Duchstf commented 3 years ago

Hello,

Thank you for the inputs!

I don't really have a clean example for QKeras export now. But the Qkeras models are typically saved as json files (for architectures) and h5 files for weights. This makes them (and Keras models in general) very easy to handle since you essentially can load the model independently from any of Keras saving/loading mechanisms.

I think Pytorch is a bit more complicated. For one thing, they usually just save the module's information, so you can't really figure out the architecture just by looking at the saved .pth files. Also I think to load a Pytorch model you typically have to define the model class yourself.

Therefore, my current idea is to do the conversion directly from Python API. I.e the user would define and load their own model and pass the whole model into hls4ml.

After that, hls4ml would loop through each module using model.named_modules() and extract the relevant parameters.
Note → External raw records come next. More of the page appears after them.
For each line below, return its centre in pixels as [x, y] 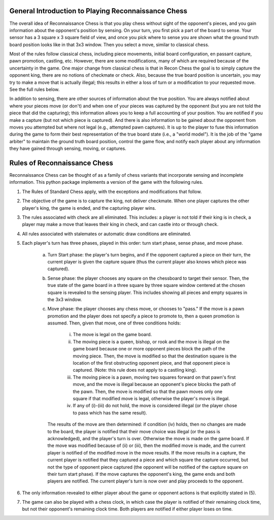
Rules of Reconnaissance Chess [61, 163]
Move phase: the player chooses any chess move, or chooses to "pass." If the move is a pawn [146, 309]
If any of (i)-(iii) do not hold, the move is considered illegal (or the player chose [155, 406]
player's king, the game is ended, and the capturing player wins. [89, 208]
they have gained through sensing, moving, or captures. [68, 149]
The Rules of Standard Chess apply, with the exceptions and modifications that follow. [112, 191]
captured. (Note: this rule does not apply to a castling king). [135, 370]
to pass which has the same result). [110, 413]
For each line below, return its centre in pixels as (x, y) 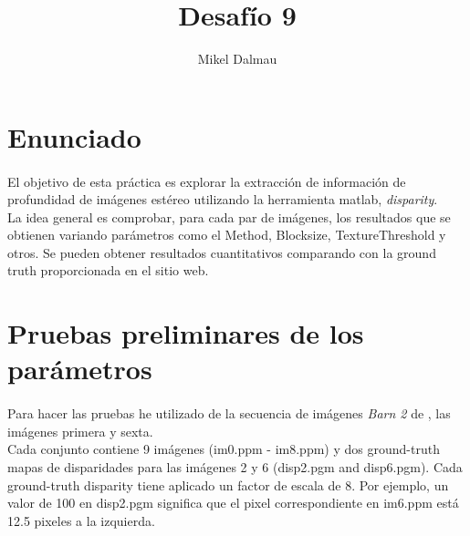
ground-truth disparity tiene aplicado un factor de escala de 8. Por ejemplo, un (228, 484)
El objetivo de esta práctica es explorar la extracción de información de (207, 181)
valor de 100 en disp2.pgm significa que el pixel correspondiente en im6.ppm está (233, 503)
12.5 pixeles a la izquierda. (81, 520)
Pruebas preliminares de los (186, 333)
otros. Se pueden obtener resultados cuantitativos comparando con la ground (222, 252)
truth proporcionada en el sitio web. (108, 270)
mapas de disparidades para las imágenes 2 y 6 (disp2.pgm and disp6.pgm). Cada (235, 467)
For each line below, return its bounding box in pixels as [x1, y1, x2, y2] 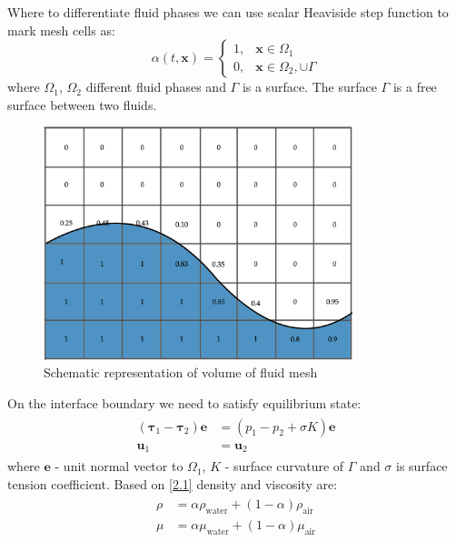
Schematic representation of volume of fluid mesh [44, 363, 318, 382]
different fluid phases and [85, 77, 226, 96]
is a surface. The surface [242, 77, 377, 96]
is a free [392, 77, 437, 96]
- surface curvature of [224, 457, 344, 476]
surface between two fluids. [7, 95, 157, 114]
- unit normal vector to [55, 457, 183, 476]
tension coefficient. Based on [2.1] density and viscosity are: [7, 474, 338, 493]
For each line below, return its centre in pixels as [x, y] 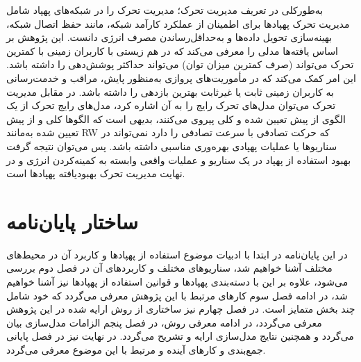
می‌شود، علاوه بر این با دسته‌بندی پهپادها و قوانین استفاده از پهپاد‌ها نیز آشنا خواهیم [177, 282]
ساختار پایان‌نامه [73, 221]
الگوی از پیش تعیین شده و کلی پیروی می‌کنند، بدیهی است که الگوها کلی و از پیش [176, 118]
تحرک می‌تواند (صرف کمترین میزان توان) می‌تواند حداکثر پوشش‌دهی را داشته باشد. [180, 64]
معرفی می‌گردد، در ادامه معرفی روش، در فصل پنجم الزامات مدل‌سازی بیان [164, 322]
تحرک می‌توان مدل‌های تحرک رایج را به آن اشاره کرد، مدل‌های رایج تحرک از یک [171, 105]
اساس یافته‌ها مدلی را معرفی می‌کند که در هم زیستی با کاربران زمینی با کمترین [173, 50]
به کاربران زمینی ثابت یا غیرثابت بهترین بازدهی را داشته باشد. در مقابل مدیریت [170, 91]
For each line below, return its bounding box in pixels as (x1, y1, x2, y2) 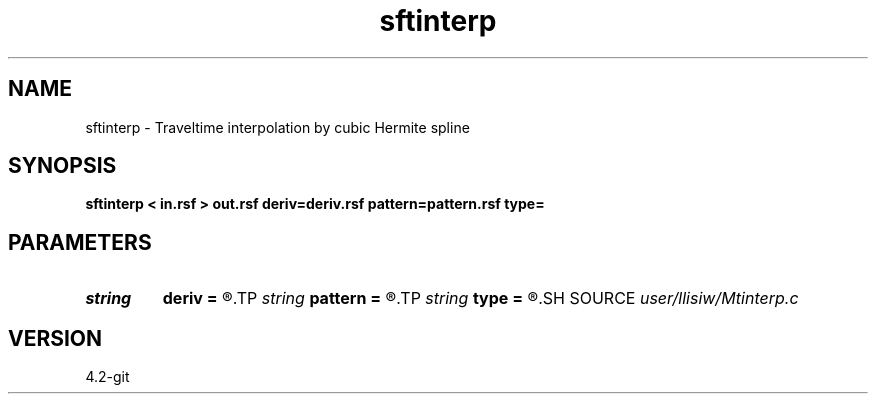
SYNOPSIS (8, 153, 117, 179)
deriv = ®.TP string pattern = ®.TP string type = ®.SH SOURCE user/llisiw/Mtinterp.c (162, 288, 799, 309)
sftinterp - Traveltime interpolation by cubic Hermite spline (85, 118, 470, 136)
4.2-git (85, 368, 130, 386)
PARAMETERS (8, 229, 152, 255)
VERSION (8, 325, 103, 351)
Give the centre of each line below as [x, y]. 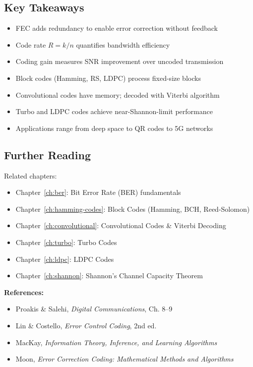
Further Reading [47, 154]
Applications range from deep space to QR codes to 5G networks [114, 128]
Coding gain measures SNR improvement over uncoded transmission [120, 61]
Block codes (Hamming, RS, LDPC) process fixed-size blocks [108, 78]
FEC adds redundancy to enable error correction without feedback [117, 28]
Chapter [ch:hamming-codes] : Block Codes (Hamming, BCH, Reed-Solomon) [133, 209]
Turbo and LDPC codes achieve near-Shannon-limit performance [114, 111]
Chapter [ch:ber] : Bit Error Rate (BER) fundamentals [98, 192]
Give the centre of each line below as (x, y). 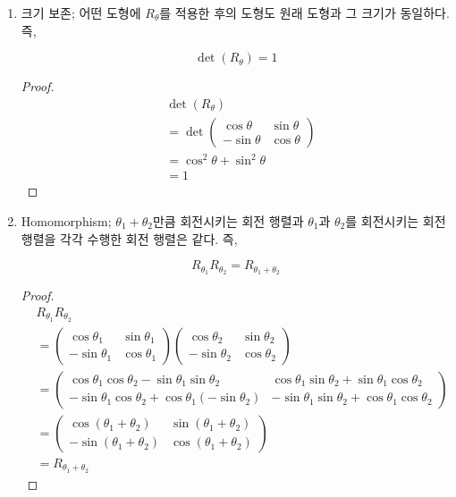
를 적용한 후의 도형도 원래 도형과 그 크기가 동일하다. (304, 13)
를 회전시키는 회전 (396, 221)
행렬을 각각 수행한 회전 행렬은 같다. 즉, (129, 238)
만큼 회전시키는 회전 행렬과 (228, 221)
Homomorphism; (66, 221)
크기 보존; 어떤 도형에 (81, 13)
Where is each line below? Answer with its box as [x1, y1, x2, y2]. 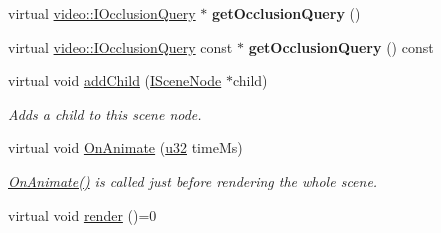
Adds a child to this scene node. [8, 103, 202, 124]
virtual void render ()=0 [8, 204, 157, 225]
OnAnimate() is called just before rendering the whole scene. [8, 170, 378, 191]
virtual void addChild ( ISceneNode [8, 70, 222, 91]
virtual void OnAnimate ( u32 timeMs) [8, 137, 243, 158]
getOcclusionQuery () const [248, 36, 434, 57]
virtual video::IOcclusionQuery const [8, 36, 233, 57]
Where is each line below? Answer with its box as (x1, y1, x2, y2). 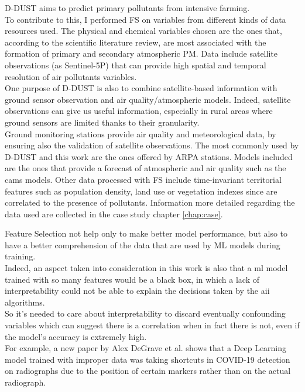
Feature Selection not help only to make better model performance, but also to (5, 227, 288, 240)
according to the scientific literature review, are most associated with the (5, 36, 266, 48)
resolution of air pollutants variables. (5, 70, 137, 82)
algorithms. (5, 296, 45, 308)
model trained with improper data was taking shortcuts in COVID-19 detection (5, 353, 290, 365)
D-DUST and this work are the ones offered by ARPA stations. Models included (5, 150, 293, 162)
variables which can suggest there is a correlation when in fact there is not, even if (5, 319, 300, 331)
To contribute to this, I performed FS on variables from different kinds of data (5, 13, 286, 25)
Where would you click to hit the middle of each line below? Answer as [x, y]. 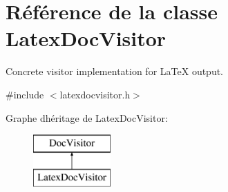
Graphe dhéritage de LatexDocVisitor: [87, 117]
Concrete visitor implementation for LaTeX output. [115, 71]
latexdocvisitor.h [95, 94]
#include [25, 94]
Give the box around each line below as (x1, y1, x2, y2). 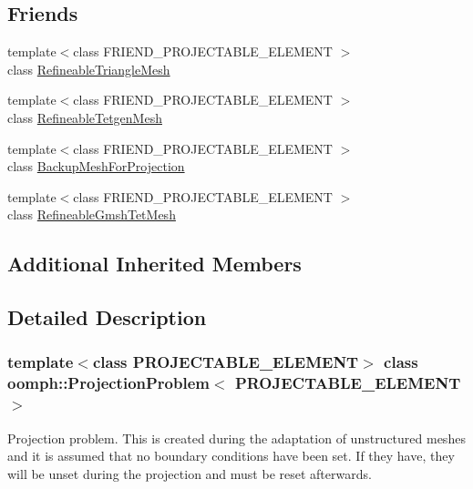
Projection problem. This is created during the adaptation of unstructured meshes (7, 428, 466, 447)
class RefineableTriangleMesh (7, 59, 170, 78)
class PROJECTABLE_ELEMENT (92, 351, 359, 373)
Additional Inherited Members (7, 250, 302, 278)
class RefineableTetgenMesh (7, 107, 162, 127)
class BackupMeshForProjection (7, 157, 185, 176)
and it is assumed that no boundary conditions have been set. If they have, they (7, 446, 455, 465)
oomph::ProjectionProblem (7, 372, 210, 394)
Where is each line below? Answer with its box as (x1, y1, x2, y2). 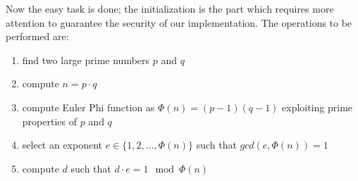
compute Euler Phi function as (22, 99, 155, 114)
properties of (22, 113, 77, 128)
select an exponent (22, 137, 103, 152)
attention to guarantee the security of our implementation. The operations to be (6, 15, 352, 30)
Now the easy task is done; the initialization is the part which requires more (6, 1, 334, 15)
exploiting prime (282, 99, 353, 114)
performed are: (6, 29, 69, 44)
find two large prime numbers (22, 52, 150, 67)

This is why I have been trying to access the quantization information through the layer's class. The idea is to compute the total bit widths & integer bits to use in each layer's 'ap_fixed<{},{}> precision config. Here is an example of how it's done in QKeras.

I hope that makes sense, and let me know if you have any suggestions!

Thank you,

Duc.

volcacius commented 3 years ago

Hi Duc,

Yes that makes sense. We struggled a lot with this too in the past, and for us the solution was to first export the model from Pytorch to ONNX (with custom layers and annotations to account for quantization) and then work from there. This way it's much more similar to how you are describing the QKeras flow. You don't even need to get to ONNX if you don't want to, Pytorch's ONNX export flow is based on the graph representation that they introduced in Pytorch 1.0 (together with the just-in-time compiler) so you could simply work off the Pytorch graph. This is what happens for example for Pytorch to TVM or to visualize the Pytorch model in Tensorboard.

What we do to expose quantization information to graph mode is to go through an alternative forward pass with symbolic operators (see for example) that captures the required data in very straightforward manner, so that it directly shows up in the ONNX/Pytorch graph export. Otherwise if you exported the QAT graph directly, you would find yourself with a very complicated structure that is hard to understand and not really required once training is over.

You can approach it like you are saying by going through named_modules(), but it won't scale. The first issue is that there isn't really any information there of how modules are connected to each other, so for anything that hasn't a very simple and linear structure you'll struggle to make sense of the dataflow. The other thing is that functional operators won't be captured. In practice those are typically torch.add or torch.cat in residual topologies.

My suggestion is really to go for some variant of the graph export in the long term. I'm happy to support the effort from my side.

Alessandro

Duchstf commented 3 years ago

Thank you! I'll pivot my efforts towards ONNX for hls4ml then!